**Task goal:** There are pictures in the records below; leave them out and set down exactly the lines from the one holding "Web page text" through the one holding "Text of this".

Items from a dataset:
══════════

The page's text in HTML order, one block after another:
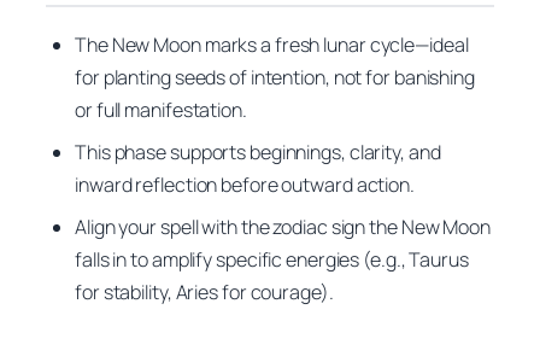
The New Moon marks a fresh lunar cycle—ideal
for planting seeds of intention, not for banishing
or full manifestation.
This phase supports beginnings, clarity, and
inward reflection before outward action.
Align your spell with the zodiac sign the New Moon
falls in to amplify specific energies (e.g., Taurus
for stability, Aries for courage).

══════════

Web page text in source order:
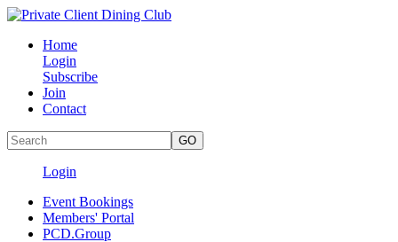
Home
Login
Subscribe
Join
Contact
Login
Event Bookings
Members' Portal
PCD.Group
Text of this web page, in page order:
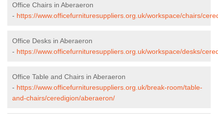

══════════

**Answer box:**
Web page text in source order:
Home
Login
Subscribe
Join
Contact
Login
Event Bookings
Members' Portal
PCD.Group
Text of this web page, in page order:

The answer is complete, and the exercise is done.